▸ DIRECTIONS
Filter the records below down to lines containing "Grand".

▸ PROVIDED DATA
^^^^^^^^

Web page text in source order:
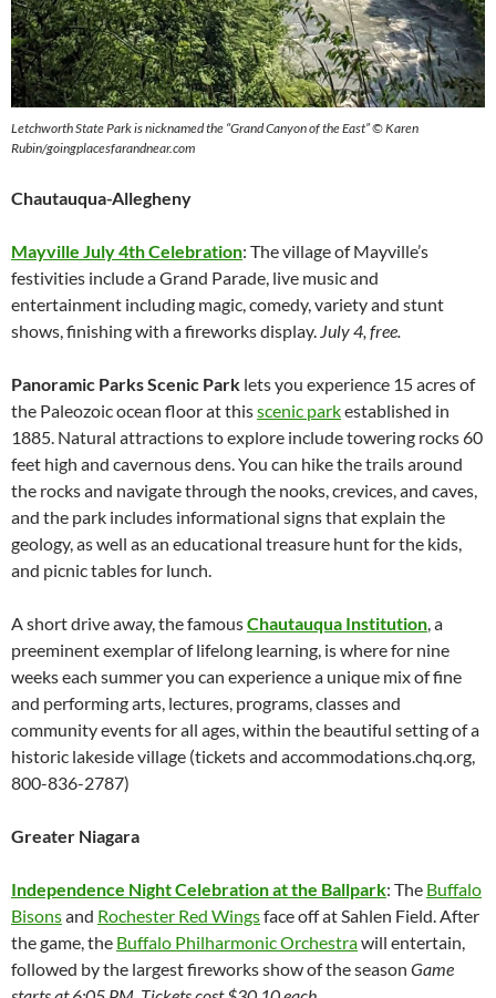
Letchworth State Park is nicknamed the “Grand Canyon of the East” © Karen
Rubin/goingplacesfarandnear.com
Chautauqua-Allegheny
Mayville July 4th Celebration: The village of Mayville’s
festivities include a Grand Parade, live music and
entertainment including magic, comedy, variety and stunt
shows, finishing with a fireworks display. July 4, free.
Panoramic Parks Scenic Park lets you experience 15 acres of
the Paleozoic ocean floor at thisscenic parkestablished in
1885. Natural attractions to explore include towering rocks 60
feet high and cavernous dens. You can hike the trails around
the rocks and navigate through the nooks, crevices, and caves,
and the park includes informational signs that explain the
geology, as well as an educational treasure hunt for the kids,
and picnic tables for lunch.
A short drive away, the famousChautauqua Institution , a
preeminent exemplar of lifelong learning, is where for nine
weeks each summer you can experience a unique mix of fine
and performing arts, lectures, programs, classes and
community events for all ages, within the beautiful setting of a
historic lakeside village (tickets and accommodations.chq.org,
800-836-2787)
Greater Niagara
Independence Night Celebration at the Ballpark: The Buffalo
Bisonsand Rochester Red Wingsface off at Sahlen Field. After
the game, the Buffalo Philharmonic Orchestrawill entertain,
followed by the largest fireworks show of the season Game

^^^^^^^^

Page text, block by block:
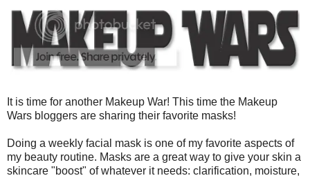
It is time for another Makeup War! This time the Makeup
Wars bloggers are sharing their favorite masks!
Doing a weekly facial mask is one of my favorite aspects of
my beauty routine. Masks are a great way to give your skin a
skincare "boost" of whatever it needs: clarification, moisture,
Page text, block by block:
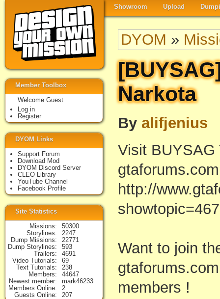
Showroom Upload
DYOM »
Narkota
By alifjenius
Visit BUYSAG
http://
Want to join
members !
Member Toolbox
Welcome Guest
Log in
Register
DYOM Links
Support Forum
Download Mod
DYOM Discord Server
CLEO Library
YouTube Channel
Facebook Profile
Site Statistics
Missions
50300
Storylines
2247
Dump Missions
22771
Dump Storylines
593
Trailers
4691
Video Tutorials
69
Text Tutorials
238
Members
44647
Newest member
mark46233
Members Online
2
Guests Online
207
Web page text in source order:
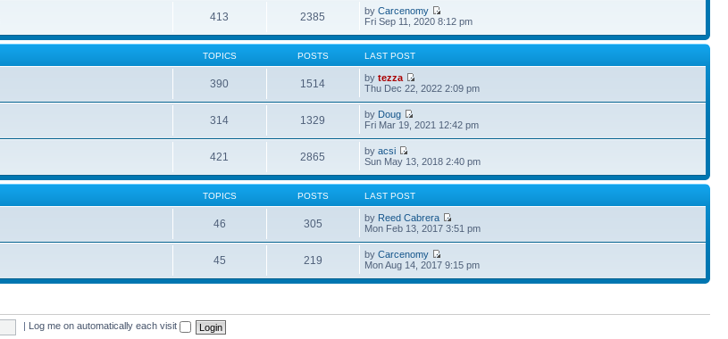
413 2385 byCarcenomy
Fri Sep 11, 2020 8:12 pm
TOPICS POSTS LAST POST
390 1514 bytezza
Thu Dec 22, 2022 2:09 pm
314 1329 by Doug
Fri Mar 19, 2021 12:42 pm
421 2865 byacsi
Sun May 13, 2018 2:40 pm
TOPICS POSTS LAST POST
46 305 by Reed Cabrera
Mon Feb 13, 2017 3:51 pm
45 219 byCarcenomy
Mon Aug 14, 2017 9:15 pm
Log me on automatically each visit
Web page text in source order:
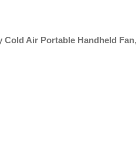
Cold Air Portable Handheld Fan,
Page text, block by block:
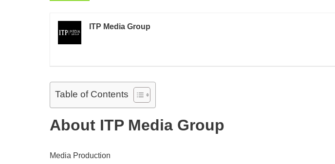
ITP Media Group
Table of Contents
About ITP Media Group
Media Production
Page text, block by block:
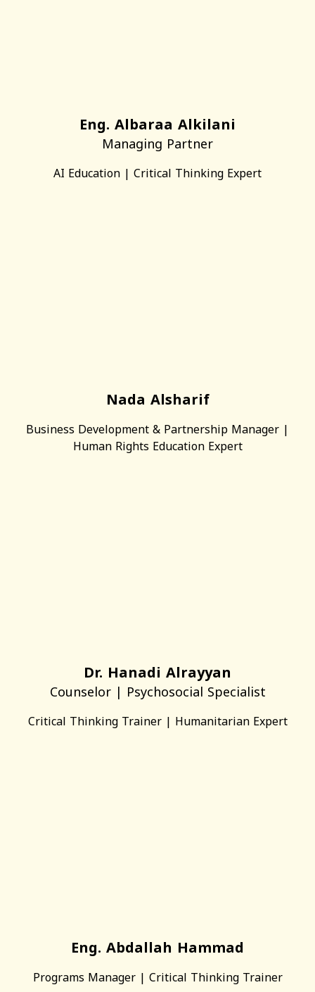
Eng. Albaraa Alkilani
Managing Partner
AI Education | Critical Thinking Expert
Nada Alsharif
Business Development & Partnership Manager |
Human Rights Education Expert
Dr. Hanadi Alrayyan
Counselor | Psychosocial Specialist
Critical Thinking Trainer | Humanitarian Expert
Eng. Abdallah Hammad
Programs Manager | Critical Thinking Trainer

^^^^^^^^

▸ TASK OUTPUT
Letchworth State Park is nicknamed the “Grand Canyon of the East” © Karen
festivities include a Grand Parade, live music and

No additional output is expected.